On December 4, 2024,
Eli Lilly & Co. announced that its new GLP-1 weight-loss drug,
Zepbound, has demonstrated superior efficacy compared to its competitor,
Wegovy, in a recent clinical trial. The study, funded by Eli Lilly, was conducted to assist healthcare providers and patients in making informed treatment decisions regarding
obesity medications.
The trial's results indicated that Zepbound helped patients achieve significantly greater weight loss compared to those who received Wegovy. Dr. Leonard Glass, Lilly's senior vice president of global medical affairs at
Cardiometabolic Health, expressed excitement over the findings. He emphasized that Zepbound facilitated 47% more relative weight loss than Wegovy.
The study involved 751 obese and overweight adults from across the United States. Participants were randomly assigned to receive one of the two highest doses of either Zepbound or Wegovy. According to the study results, patients who received weekly injections of Zepbound lost an average of 20.2% (50.3 pounds) of their body weight after 72 weeks. In contrast, those on Wegovy saw an average weight loss of 13.7% (33.1 pounds).
Notably, this is the first randomized clinical trial directly comparing these two rival weight-loss drugs. However, the results have not yet undergone peer review. Previous research had already suggested that Zepbound outperforms Wegovy in terms of weight loss, but this earlier research was based on existing data rather than new trials.
Despite the differences in weight loss outcomes between the two drugs, experts agree that both deliver remarkable results. Dr. Susan Spratt, an endocrinologist and senior medical director for the Population Health Management Office at Duke Health, noted that although Zepbound provided greater weight loss, both drugs produced impressive results. She described the extent of weight loss achieved with both drugs as "astounding."
Dr. Christopher McGowan, a gastroenterologist who runs a weight-loss clinic in North Carolina, highlighted that the side effects of Zepbound and Wegovy are similar. However, his patients often report better tolerance with Zepbound. Common side effects for both drugs include
abdominal pain,
nausea, and vomiting. Novo Nordisk, the manufacturer of Wegovy, did not comment on the findings.
Zepbound contains tirzepatide, which is also the active ingredient in Lilly's diabetes drug Mounjaro. Wegovy, on the other hand, contains semaglutide, the same drug used in Novo Nordisk's diabetes drug Ozempic. Both medications mimic a hormone that helps reduce food intake and appetite. Additionally, tirzepatide mimics a second hormone called GIP, which is believed to enhance the body's ability to break down sugar and fat.
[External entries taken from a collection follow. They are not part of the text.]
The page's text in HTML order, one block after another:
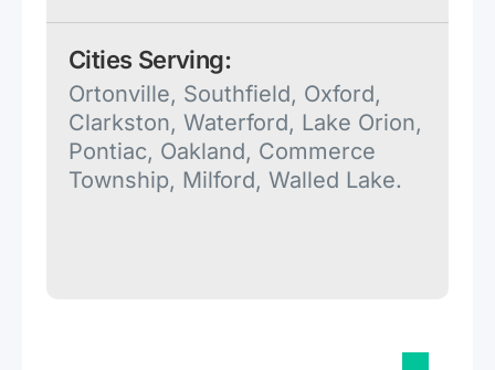
Cities Serving:
Ortonville, Southfield, Oxford,
Clarkston, Waterford, Lake Orion,
Pontiac, Oakland, Commerce
Township, Milford, Walled Lake.
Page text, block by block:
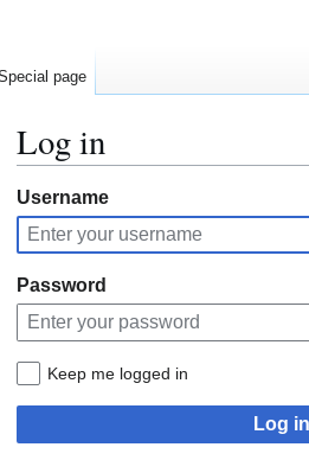
Log in
Jump
to
navigation
Jump
to
search
Username
Password
Keep me logged in
Log in
page
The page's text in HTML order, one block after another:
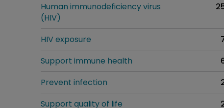
Human immunodeficiency virus
(HIV)
HIV exposure
Support immune health
Prevent infection
Support quality of life
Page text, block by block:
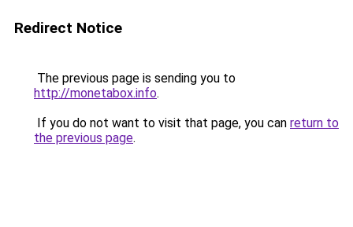
Redirect Notice
The previous page is sending you to
http://monetabox.info.
If you do not want to visit that page, you can return to
the previous page.
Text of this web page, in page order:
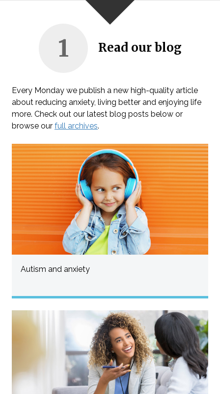
1 Read our blog
Every Monday we publish a new high-quality article
about reducing anxiety, living better and enjoying life
more. Check out our latest blog posts below or
browse our full archives.
Autism and anxiety
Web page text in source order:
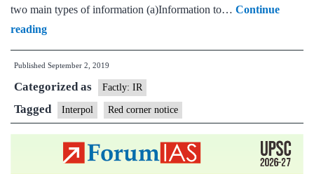
two main types of information (a)Information to… Continue
readingExplained:
What
is
an
Interpol
Red
Notice,
what
Published September 2, 2019
Categorized as Factly: IR
Tagged Interpol Red corner notice
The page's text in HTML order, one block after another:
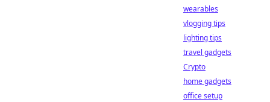
wearables
vlogging tips
lighting tips
travel gadgets
Crypto
home gadgets
office setup
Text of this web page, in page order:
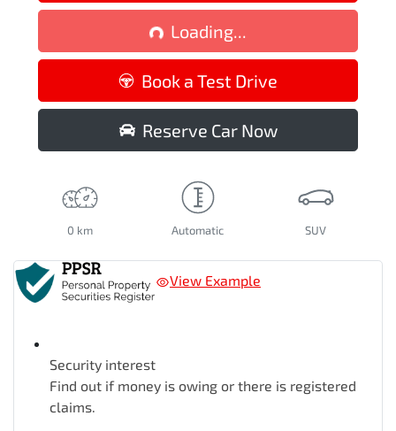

Dr. Spratt mentioned the importance of further research to compare the impact of these drugs on health outcomes beyond weight loss. For instance, Wegovy has been shown to reduce the risk of heart disease in individuals with obesity, while Zepbound has demonstrated potential as a treatment for obstructive sleep apnea.
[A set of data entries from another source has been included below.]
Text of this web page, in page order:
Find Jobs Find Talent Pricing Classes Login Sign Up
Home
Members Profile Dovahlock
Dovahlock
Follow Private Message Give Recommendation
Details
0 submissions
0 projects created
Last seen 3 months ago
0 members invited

Dr. McGowan emphasized that weight loss is not the only consideration for patients when choosing a weight-loss drug. Factors such as cost, availability, and insurance coverage play significant roles in the decision-making process. He noted that very few patients have the luxury of being selective about their treatment due to these constraints.
In summary, the recent clinical trial has highlighted the superior weight-loss efficacy of Zepbound compared to Wegovy, providing valuable information for healthcare providers and patients in managing obesity treatment. However, as with any medical treatment, various factors must be considered when making a decision, including side effects, health outcomes, and accessibility.